To do -> Copy out exactly the lines below that run from the one holding "This chapter is" to the one holding "time as sources", keeping both of those lines and no others.

Data ->

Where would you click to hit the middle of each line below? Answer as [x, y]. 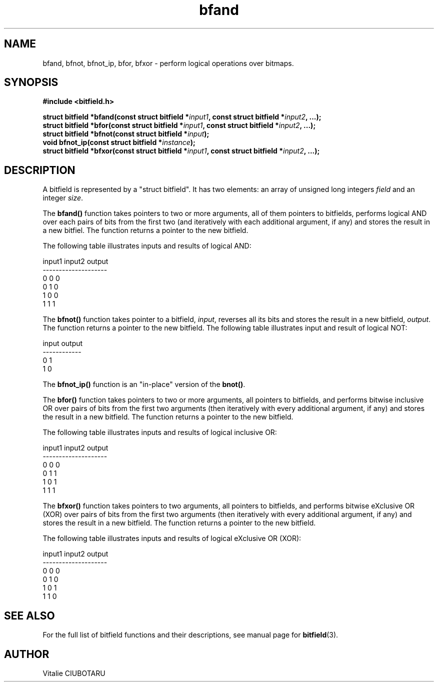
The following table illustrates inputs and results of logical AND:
--
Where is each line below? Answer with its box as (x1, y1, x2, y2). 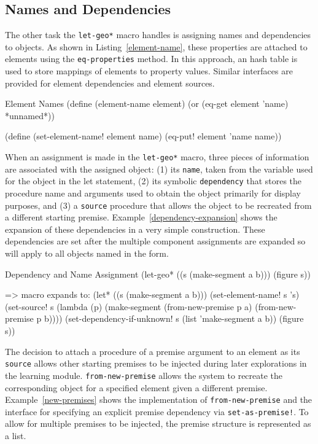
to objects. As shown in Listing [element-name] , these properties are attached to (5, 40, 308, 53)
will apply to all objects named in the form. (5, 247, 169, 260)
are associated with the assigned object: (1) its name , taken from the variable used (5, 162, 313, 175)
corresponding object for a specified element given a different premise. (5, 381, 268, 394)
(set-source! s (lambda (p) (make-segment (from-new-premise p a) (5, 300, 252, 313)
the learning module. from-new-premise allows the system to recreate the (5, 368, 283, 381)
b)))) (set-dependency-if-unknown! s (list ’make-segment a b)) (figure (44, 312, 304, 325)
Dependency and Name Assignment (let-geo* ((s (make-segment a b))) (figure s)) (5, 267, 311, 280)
...
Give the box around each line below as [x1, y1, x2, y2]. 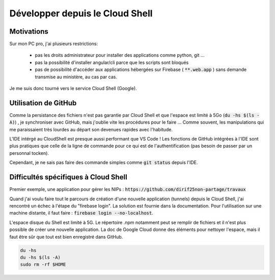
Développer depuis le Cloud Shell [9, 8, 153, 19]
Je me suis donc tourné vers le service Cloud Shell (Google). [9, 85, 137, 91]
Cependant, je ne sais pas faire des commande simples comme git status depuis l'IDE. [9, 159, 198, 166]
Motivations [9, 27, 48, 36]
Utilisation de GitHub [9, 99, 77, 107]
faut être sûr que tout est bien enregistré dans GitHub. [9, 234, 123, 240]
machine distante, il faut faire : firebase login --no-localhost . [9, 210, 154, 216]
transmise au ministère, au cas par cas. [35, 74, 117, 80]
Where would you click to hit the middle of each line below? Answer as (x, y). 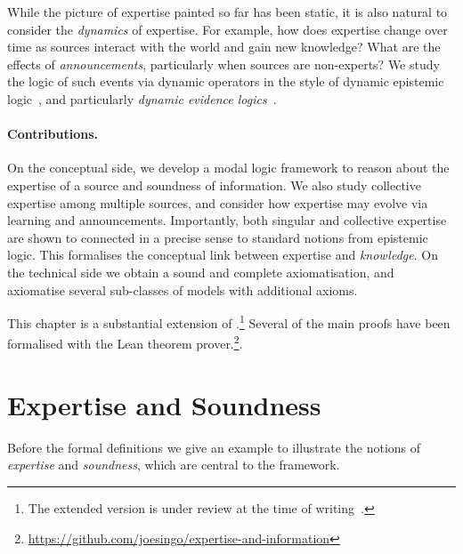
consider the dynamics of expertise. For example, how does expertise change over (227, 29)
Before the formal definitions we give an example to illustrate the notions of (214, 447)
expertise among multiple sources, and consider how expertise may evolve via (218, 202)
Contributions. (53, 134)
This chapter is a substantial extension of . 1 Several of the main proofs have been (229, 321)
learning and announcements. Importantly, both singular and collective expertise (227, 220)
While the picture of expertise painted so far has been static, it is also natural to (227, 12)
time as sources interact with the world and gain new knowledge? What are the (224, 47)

Response to the exercise ->
This chapter is a substantial extension of . 1 Several of the main proofs have been (229, 321)
learning and announcements. Importantly, both singular and collective expertise (227, 220)
While the picture of expertise painted so far has been static, it is also natural to (227, 12)
time as sources interact with the world and gain new knowledge? What are the (224, 47)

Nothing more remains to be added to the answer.